◆ **YOUR TASK**
Which lines in the records below hold the word "tells"? Copy each of them.

Data entries
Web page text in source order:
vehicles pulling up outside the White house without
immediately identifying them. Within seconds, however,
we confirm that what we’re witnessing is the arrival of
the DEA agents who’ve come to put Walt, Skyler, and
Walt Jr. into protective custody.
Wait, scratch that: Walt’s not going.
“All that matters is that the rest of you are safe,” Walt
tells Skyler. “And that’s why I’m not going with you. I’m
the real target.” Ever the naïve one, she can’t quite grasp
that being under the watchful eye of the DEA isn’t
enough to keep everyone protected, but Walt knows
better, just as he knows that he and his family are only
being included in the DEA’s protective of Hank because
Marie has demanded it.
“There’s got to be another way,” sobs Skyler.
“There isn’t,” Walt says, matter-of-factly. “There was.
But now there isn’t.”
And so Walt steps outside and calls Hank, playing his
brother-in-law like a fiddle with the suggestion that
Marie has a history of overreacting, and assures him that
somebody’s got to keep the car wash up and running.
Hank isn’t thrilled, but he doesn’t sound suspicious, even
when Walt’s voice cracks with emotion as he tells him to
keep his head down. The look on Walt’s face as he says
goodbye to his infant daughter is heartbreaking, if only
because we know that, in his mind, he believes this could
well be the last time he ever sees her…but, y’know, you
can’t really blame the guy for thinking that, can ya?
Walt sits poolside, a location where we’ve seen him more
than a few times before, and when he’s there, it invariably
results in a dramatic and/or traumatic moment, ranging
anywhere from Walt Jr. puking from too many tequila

◆ **SOLUTION TO THIS PROBLEM**
tells Skyler. “And that’s why I’m not going with you. I’m
when Walt’s voice cracks with emotion as he tells him to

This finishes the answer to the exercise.